How can you protect your data?
“In general, the extent of data collection and targeting is something consumers should be concerned about, but it’s not something they can do all that much about at an individual level,” said Werbach, the professor. “That’s a reason there should be more comprehensive regulation to identify what practices are legitimate and which ones aren’t.”
Because companies can collect whatever they disclose in their privacy policies, the notices tend to be written vaguely, he said. There is also no ability to negotiate a policy. These practices have changed slightly with the GDPR, but big platforms like Amazon still don’t feel limited, he said.
One of the biggest threats to consumers is data breaches, said Korte. In 2019, a former Amazon engineer orchestrated a massive hack that “did more than $250 million in damage to companies and individuals,” according to attorney Nick Brown. The employee downloaded information from more than 100 million Capital One customers, including 120,000 Social Security numbers and 77,000 bank account numbers. Amazon employees have also inappropriately shared users’ contact information with third parties multiple times, which is against company policy. In some cases, employees received bribes to give certain sellers unfair advantages over others. Because leaks are usually driven by people within a company, it is impossible to stop breaches without getting rid of all employees, Korte said. The best way for a company to manage leaks is to quickly disclose what happened with customers and maintain proactive communication, he told Observer.
Amazon has taken steps to minimize the impact of data leaks. In January, Amazon Web Services began encrypting all new data by default. While this action alone can’t stop breaches, it makes leaks less harmful to consumers, because hackers won’t be able to make sense of the data. Amazon’s products also prompt users to verify their identities before Amazon discloses personal information.
What does the future of data collection look like?
The utopian perspective is that consumers see their data has value and don’t provide it to companies freely, said Korte. “But as a species, we are probably far too lazy to do that. It’s nice to get show recommendations based on the last five you watched,” he said.
A positive and realistic future would consist of strong data regulations and the standard that companies can train algorithms on user data, but delete that data when the training is done, he said. If regulation isn’t possible, companies could benefit from having strong risk management. The threat of losing money through data breaches and fines could drive them to put the proper safeguards in place, he said.
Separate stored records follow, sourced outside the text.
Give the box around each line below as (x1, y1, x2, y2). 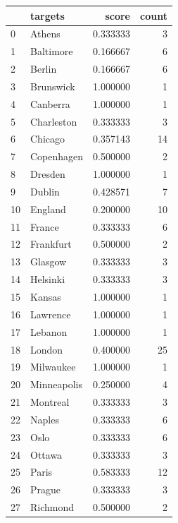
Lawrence (30, 306, 71, 321)
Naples (30, 411, 59, 426)
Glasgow (30, 254, 67, 269)
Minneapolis (30, 377, 82, 392)
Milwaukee (30, 359, 76, 374)
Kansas (30, 289, 61, 303)
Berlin (30, 61, 57, 76)
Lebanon (30, 324, 68, 339)
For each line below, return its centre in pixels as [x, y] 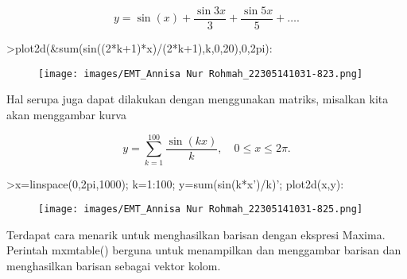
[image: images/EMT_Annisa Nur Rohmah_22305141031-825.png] [201, 209]
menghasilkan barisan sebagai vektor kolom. [114, 266]
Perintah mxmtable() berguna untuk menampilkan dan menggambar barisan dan [204, 250]
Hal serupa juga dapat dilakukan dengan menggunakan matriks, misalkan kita [198, 99]
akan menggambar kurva [66, 114]
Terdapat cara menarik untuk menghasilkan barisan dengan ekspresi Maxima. [196, 234]
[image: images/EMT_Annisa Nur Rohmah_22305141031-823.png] [201, 74]
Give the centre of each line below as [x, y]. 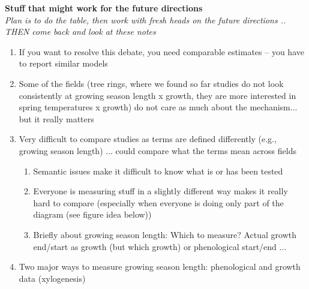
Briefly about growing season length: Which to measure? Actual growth [165, 234]
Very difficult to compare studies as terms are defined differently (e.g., [148, 139]
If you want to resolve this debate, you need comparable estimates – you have [161, 51]
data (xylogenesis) [52, 278]
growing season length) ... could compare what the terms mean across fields [157, 150]
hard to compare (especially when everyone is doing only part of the [158, 202]
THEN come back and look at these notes [80, 31]
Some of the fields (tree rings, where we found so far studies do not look [151, 83]
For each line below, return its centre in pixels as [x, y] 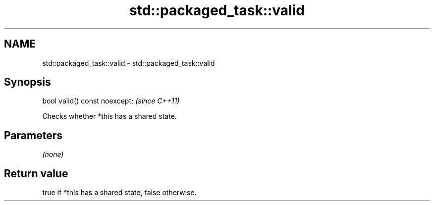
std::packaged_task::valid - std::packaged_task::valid [129, 63]
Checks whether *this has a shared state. [109, 116]
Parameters [33, 135]
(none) [53, 154]
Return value [36, 173]
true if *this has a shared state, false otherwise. [119, 193]
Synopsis [27, 82]
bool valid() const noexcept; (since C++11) [111, 101]
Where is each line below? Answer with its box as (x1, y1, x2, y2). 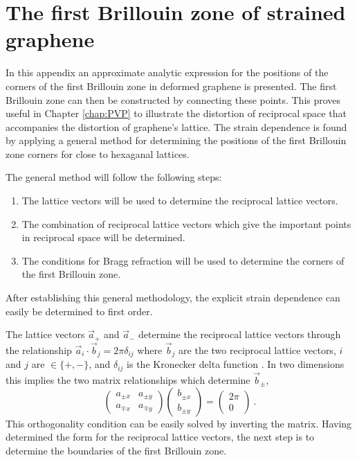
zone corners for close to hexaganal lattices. (6, 146, 190, 161)
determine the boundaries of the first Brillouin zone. (6, 443, 227, 457)
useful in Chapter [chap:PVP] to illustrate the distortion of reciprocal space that (6, 106, 347, 121)
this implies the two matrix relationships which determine (6, 373, 250, 387)
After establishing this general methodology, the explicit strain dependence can (6, 290, 340, 305)
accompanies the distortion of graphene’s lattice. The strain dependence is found (6, 119, 347, 134)
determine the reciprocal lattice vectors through (138, 327, 341, 342)
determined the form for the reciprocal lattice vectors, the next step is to (6, 430, 315, 444)

It is likely companies will expand their categories of data collection, with biometrics as a possible new territory, said Werbach. Biometrics include fingerprints, DNA, facial recognition and voice cadence, among other identifiable biographic data. The prevalence of smart devices has already popularized the use of biometrics as passwords—opening an iPhone via a fingerprint or facial scan, for example—but the concern is in how else companies could use this data.
“We are as close as we’ve ever been to a privacy law in the U.S.,” Werbach told Observer. A bill with bipartisan support that would have established privacy rights and oversight mechanisms died in Congress last year, but many individual states are beginning to enforce similar measures.